Как-то летом, бродя пешком по Хорватии, Елачич пришел в небольшое селение, раскинутое у подножия зеленого холма на вершине которого дотлевали руины средневекового замка. Сидя вечером на завалинке избы, поэт разговорился с древним местным дедом и назвал себя. Старик крестьянин внимательно посмотрел на Елачича и еще раз переспросил его имя. И вдруг торжественно сказал: «Долго же ты, Елачич, шатался по свету. Двести лет не было твоей ноги в родных местах!» Оказалось что развалины замка принадлежали некогда роду Елачичей! И поэт очутился на своей родовой земле!

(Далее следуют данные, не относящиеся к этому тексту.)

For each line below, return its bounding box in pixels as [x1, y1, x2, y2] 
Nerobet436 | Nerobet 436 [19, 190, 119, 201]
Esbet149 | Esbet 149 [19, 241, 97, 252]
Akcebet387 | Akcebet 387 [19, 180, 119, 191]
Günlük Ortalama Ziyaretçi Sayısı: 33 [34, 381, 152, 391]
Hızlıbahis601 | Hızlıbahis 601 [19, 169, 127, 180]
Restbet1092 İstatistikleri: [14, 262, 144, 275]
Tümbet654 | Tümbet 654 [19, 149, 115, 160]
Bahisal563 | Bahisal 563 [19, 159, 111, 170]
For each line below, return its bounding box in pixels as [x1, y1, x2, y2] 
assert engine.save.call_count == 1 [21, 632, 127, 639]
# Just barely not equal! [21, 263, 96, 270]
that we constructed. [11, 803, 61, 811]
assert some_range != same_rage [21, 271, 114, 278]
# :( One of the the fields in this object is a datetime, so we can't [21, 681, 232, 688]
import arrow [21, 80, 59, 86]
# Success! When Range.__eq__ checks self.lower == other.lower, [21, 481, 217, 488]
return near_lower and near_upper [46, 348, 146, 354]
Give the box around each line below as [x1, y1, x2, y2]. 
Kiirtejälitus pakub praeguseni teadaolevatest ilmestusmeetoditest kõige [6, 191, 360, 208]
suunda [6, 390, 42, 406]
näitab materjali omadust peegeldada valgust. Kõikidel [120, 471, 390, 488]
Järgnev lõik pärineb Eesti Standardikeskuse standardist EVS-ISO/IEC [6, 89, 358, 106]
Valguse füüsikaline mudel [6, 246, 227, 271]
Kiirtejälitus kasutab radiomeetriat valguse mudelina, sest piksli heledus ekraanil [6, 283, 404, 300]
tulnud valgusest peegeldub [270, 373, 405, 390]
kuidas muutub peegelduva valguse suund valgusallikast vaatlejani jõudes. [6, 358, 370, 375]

В заключение хочется сказать: никакое панибратство с чертами духами и ангелами, увы, не помогло поэту разглядеть в туманной дали дней свое роковое будущее. Никто из «потусторонних друзей» не предупредил поэта о близкой его собственной инкарнации. Пришла война. При первом налете фашистских мессершмиттов на Белград первая же бомба, упавшая на спящий рассветным сном город, угодила в крохотную квартирку поэта и убила нашего друга, вместе с женой, на той самой кровати, на которой, в далекую знойную июльскую ночь каждый из нас демонстрировал перед друзьями свою «последнюю инкарнацию».

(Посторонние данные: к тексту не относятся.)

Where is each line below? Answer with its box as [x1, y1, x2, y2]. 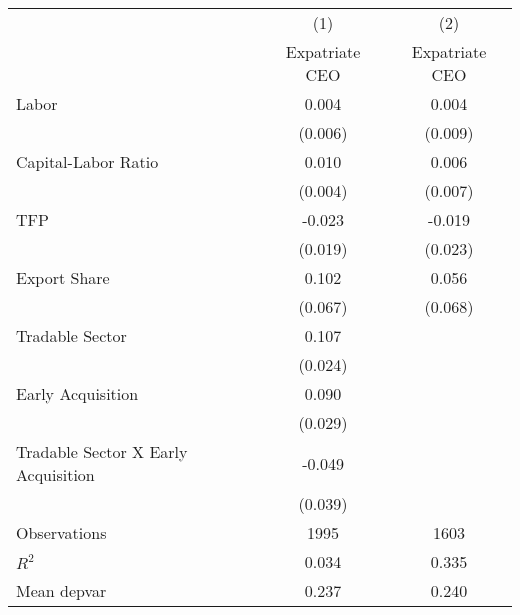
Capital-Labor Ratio [16, 150, 159, 173]
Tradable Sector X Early [16, 440, 188, 463]
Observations [16, 521, 107, 544]
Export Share [16, 266, 110, 289]
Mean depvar [16, 579, 107, 602]
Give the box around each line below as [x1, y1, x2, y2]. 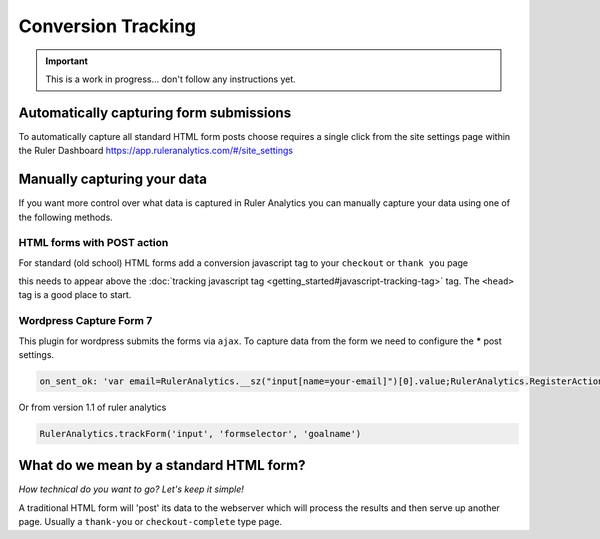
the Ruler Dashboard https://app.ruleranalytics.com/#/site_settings [18, 145, 294, 157]
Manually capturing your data [18, 171, 207, 188]
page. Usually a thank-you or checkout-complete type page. [18, 516, 283, 528]
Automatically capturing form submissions [18, 104, 292, 121]
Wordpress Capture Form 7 [18, 314, 153, 328]
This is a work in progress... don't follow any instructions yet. [45, 73, 297, 85]
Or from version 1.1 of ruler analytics [18, 401, 167, 413]
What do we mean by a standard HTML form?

АНТОНИЙ ХРАПОВИЦКИЙ. СЕМЬЯ ЗЕРНОВЫХ
Из всех центров русского рассеяния — Париж, Прага, Берлин и так далее — Белград представлял из себя как бы концентрацию самых реакционных, черносотенных элементов русской Вандеи. Кажется, нигде не было свалено в кучу такого количества «бывших» людей из бюрократически-чиновничьего мира рухнувшей российской монархии, как в столице Королевства сербов, хорватов и словенцев. Губернаторы, сенаторы, директора департаментов, думские деятели правых реакционных партий, военные генералы и тайные и действительные статские советники, митрополиты, архиереи, архимандриты, игумены разбежавшихся монастырей и за их спинами густые толпы богомольцев и в особенности богомолок, с постными, елейными лицами и с дикой, жгучей ненавистью к революции, к большевикам особенно; затем — полицейские и жандармы всех рангов, помещики, тоже всех рангов и состояний, губернские и уездные предводители дворянства, представители крупной буржуазии и финансовые деятели, недюжинные авантюристы и просто жулики, но эти люди — уцелевшие буржуи еще имевшие свои собственные денежные мешки и международные связи в финансовом и торговом мире, не задерживались на Балканах, они катили прямо в крупные европейские центры: в Париж, Берлин, Брюссель, Прагу, кое-кто в Варшаву и Рим, и даже в Лондон.
Избегали Балкан и деятели февральской революции и связанные с ними либеральные и радикальные интеллигенты. Черносотенная русская беженская масса их бы просто затравила, как «растлителей и предателей великой России», что она и делала по отношению к некоторым профессорам, устроившимся в Белградском университете. Действовала непосредственно сама, чуть ли не с рукоприкладством, и с помощью и поощрением «Нового Времени», издававшегося в Белграде Сувориным.
Деятели февральской революции отличались от буржуев и тем, что в большинстве своем не имели денежных мешков, но имели кое-какие международные связи, только не в торговых, а в политических и научных кругах, тоже, конечно, буржуазных.
Деятели искусства — писатели, художники, артисты, так же, как и ученые, по преимуществу, стремились в Париж, Берлин, Прагу.
С бюрократически-дворянскими обломками рухнувшего самодержавия на Балканах осела, по крайней мере, в первые годы эмиграции и главная масса разгромленной в Крыму врангелевской армии — от высшего генералитета до демократических «низов».
Официальным представителем России в Белграде много лет после революции оставался бывший посланник царской России Штрандман. Только после падения кабинета Пашича, когда в июне 1924 года лидером демократической партии Довидовичем было оформлено новое правительство, оно наконец отказалось считать бывшего царского посланника Штрандмана официальным лицом, хотя никаких дипломатических отношений с советской Россией установлено не было.